### Work required:
Begin at the line containing "recursos tengan un" in the entries below and end at the line containing "información referente a"; transcribe that range exactly and nothing outside it.

### Stored entries:
---
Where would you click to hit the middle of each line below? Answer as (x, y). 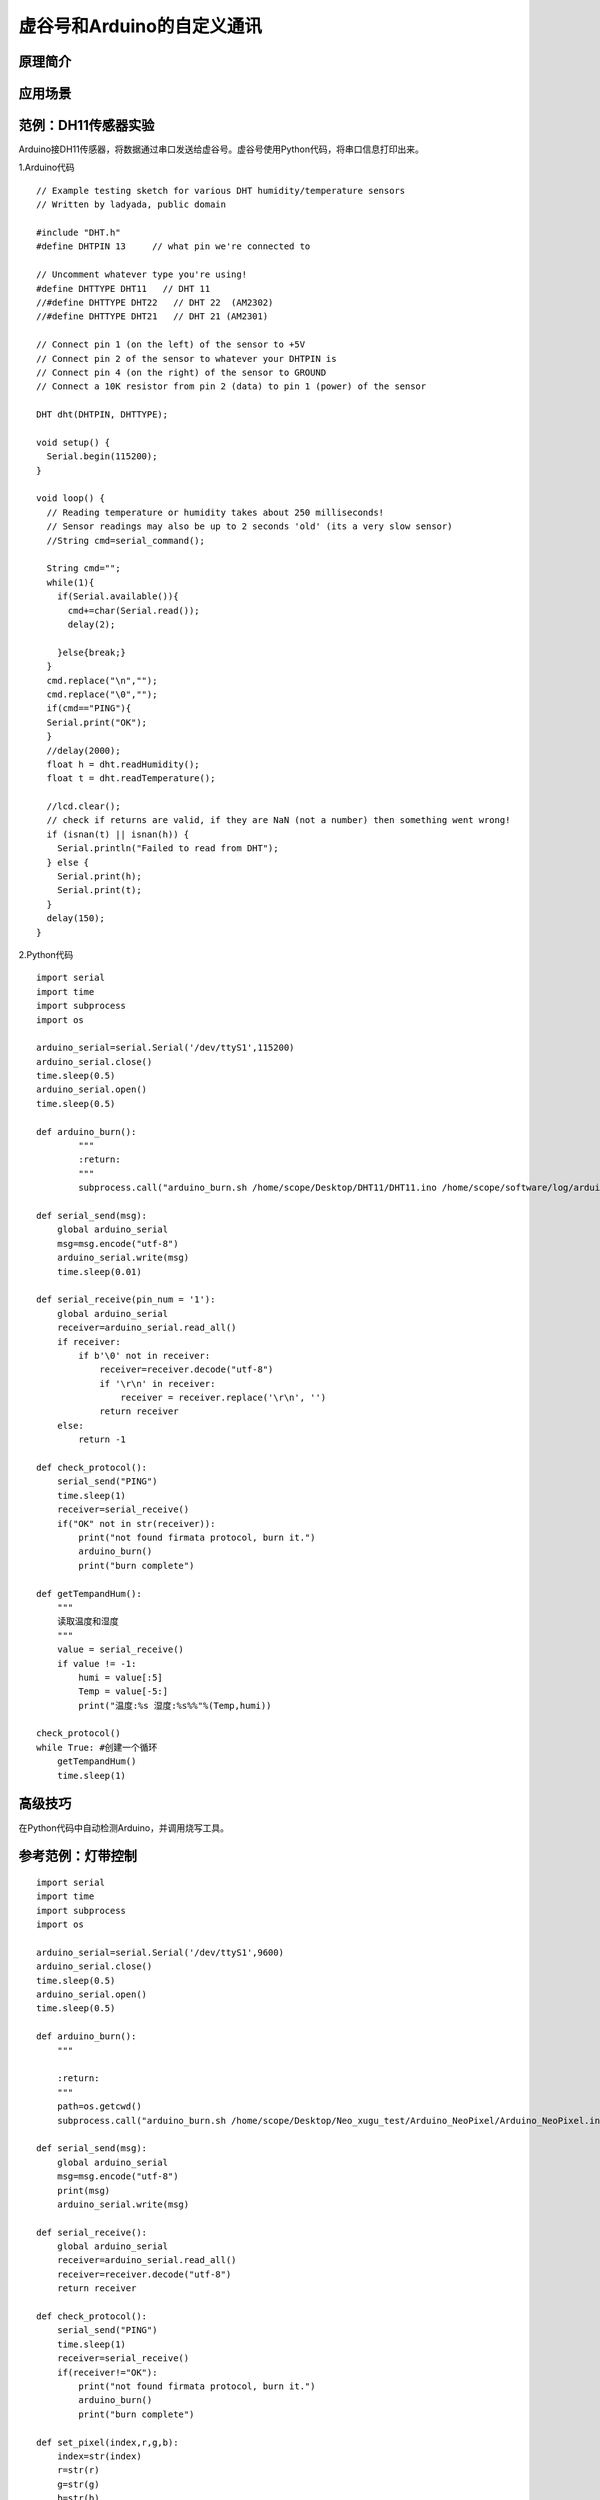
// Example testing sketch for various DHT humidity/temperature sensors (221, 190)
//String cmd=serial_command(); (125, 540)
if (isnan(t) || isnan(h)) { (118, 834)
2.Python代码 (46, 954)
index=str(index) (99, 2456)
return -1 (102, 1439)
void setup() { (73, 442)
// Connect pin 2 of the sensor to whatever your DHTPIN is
---
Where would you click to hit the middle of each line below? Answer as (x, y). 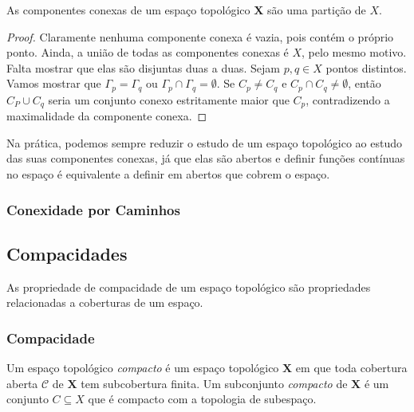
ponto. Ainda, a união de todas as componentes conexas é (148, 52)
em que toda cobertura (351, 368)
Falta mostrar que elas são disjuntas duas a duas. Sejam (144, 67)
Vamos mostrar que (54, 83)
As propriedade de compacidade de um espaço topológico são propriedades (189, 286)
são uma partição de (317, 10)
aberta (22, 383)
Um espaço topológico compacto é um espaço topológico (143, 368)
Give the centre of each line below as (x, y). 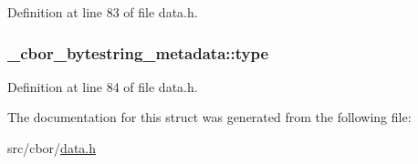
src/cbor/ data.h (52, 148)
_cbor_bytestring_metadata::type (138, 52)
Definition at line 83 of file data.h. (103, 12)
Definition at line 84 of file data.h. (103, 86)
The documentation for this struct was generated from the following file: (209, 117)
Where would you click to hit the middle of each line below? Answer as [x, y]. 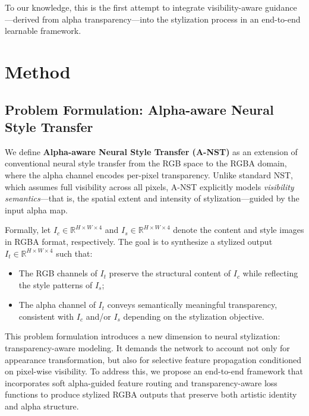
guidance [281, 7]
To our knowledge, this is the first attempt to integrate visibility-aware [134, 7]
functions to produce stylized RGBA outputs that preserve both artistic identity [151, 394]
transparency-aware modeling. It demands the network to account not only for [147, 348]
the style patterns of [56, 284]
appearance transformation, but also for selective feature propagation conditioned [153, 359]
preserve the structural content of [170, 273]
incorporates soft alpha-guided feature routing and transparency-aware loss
---
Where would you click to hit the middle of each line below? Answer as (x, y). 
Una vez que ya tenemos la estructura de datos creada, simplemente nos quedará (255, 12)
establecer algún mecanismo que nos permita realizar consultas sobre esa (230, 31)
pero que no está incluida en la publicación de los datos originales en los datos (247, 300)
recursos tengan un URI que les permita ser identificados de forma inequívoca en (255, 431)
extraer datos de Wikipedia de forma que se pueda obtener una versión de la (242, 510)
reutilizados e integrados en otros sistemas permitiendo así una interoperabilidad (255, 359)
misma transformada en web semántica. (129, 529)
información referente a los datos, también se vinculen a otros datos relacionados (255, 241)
---
### Task answer:
recursos tengan un URI que les permita ser identificados de forma inequívoca en (255, 431)
extraer datos de Wikipedia de forma que se pueda obtener una versión de la (242, 510)
reutilizados e integrados en otros sistemas permitiendo así una interoperabilidad (255, 359)
misma transformada en web semántica. (129, 529)
información referente a los datos, también se vinculen a otros datos relacionados (255, 241)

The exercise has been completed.